List open datasets on SherlockML.

Parameters:
prefix : str, optional

List only open datasets matching this prefix

Returns:
list
sherlockml.opendata.load(path, copy=True)

Load an open dataset from SherlockML.

The dataset will be downloaded only if it is not in sync with SherlockML. The data is cached in memory for subsequent calls to load().

Parameters:
path : str

Path of file on SherlockML

copy : bool, optional

Return a copy of the data (default: True)

Dataset

sherlockml.opendata.dataset.dataset_factory(s3_key)

Generate a dataset, inferring the correct class from the file extension.

Parameters:
s3_key : str

The path of the dataset inside SherlockML opendata

Returns:
Dataset
class sherlockml.opendata.dataset.Dataset(s3_key)

An open dataset stored on SherlockML that is cached locally.

This class effectively implements two types of caching to reduce time spent waiting for dataset loads.
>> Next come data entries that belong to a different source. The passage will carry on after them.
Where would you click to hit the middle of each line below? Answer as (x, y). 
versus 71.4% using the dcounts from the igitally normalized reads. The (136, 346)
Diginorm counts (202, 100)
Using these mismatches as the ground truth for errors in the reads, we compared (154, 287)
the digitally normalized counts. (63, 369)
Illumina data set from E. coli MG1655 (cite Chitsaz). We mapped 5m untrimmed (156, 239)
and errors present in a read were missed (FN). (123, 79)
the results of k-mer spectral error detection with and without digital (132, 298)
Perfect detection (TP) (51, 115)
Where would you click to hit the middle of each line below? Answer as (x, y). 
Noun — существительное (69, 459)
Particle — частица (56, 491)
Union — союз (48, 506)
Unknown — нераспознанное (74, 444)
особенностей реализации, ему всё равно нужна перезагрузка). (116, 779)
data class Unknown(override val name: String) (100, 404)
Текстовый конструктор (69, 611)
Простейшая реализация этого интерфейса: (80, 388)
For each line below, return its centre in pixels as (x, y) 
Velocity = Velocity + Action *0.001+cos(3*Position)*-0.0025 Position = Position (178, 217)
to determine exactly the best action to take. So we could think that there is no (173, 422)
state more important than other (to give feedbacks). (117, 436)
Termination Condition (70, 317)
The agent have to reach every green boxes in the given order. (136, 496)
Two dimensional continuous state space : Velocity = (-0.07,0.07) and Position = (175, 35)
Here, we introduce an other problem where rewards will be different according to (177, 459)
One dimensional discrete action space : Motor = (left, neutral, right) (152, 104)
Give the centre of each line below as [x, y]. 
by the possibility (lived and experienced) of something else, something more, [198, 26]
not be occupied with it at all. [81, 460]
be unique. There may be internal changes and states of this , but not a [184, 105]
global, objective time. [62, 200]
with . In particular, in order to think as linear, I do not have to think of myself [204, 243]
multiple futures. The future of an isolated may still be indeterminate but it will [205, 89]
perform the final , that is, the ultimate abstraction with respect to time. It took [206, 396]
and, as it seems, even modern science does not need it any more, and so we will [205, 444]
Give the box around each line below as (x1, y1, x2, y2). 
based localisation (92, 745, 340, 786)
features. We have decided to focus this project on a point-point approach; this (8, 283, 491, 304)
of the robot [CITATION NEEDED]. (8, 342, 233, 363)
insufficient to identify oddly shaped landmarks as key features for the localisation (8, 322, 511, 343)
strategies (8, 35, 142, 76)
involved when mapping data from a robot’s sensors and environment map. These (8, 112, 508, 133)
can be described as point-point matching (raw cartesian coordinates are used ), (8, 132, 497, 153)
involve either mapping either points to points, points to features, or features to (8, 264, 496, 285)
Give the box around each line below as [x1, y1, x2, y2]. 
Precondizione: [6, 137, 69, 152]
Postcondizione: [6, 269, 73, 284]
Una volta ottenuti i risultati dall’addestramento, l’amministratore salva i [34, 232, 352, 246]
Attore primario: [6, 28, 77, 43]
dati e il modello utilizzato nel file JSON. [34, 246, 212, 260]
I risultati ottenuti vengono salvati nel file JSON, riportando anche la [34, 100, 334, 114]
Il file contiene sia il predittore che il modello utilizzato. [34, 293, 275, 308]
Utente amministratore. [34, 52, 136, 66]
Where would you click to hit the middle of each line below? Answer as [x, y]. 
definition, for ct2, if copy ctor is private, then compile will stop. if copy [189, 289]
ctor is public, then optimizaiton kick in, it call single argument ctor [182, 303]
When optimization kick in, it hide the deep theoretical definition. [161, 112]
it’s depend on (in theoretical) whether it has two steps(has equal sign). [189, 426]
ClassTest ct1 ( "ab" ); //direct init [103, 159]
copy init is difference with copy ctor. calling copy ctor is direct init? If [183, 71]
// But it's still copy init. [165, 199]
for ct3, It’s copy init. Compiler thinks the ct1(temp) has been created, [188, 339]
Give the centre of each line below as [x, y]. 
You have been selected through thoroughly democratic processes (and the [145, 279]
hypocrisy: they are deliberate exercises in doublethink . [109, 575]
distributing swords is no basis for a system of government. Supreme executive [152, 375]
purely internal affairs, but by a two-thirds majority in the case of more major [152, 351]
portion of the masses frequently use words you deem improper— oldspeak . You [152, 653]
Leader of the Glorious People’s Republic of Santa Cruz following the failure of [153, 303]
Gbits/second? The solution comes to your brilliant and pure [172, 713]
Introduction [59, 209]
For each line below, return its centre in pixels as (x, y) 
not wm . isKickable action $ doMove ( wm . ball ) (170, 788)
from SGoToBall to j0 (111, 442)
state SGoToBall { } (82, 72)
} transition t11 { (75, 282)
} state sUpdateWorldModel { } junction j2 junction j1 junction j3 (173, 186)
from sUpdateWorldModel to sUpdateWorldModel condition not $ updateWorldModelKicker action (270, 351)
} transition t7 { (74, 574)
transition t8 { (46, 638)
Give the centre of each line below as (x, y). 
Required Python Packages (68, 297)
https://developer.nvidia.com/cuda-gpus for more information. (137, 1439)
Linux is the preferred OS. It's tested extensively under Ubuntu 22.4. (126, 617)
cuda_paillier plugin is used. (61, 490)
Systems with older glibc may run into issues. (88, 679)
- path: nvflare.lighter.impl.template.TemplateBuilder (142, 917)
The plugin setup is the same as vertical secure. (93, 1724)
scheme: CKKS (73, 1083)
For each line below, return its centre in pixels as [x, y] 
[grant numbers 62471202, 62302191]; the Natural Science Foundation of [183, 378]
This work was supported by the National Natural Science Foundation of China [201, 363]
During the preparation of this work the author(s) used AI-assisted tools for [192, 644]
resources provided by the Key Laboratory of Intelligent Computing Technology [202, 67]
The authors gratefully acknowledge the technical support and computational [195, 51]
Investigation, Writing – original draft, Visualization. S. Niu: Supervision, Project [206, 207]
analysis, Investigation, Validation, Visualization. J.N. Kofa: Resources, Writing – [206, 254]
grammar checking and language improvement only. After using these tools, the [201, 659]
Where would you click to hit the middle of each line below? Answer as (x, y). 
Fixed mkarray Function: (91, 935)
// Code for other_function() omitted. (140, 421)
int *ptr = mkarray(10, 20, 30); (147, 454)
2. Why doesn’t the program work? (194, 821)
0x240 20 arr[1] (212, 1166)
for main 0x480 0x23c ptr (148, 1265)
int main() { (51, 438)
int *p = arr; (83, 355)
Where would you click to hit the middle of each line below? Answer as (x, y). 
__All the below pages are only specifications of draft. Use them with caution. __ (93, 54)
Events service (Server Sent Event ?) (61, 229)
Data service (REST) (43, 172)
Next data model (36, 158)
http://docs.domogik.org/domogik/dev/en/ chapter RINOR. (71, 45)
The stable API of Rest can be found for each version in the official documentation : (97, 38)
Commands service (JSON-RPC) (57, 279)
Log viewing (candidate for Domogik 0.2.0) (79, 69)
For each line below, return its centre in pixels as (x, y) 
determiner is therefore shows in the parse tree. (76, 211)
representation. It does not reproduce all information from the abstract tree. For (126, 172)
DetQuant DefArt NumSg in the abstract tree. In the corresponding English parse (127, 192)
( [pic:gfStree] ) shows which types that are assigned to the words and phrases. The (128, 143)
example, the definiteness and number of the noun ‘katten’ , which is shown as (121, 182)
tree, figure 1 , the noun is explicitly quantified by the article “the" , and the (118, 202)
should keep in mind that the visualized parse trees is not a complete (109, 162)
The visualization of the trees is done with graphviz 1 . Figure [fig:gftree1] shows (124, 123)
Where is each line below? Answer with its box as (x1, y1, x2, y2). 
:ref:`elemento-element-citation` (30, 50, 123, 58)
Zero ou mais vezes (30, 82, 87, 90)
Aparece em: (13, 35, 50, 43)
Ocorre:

First, it stores data from SherlockML to disk, avoiding repeat downloads. Second, it implements caching at runtime, meaning that each dataset needs only to be loaded once when being used many times.

Parameters:
s3_key : str

The path of the dataset on S3

Attributes:
local_path

Get the path for local storage of the dataset.

Methods

load([copy]) Load the dataset.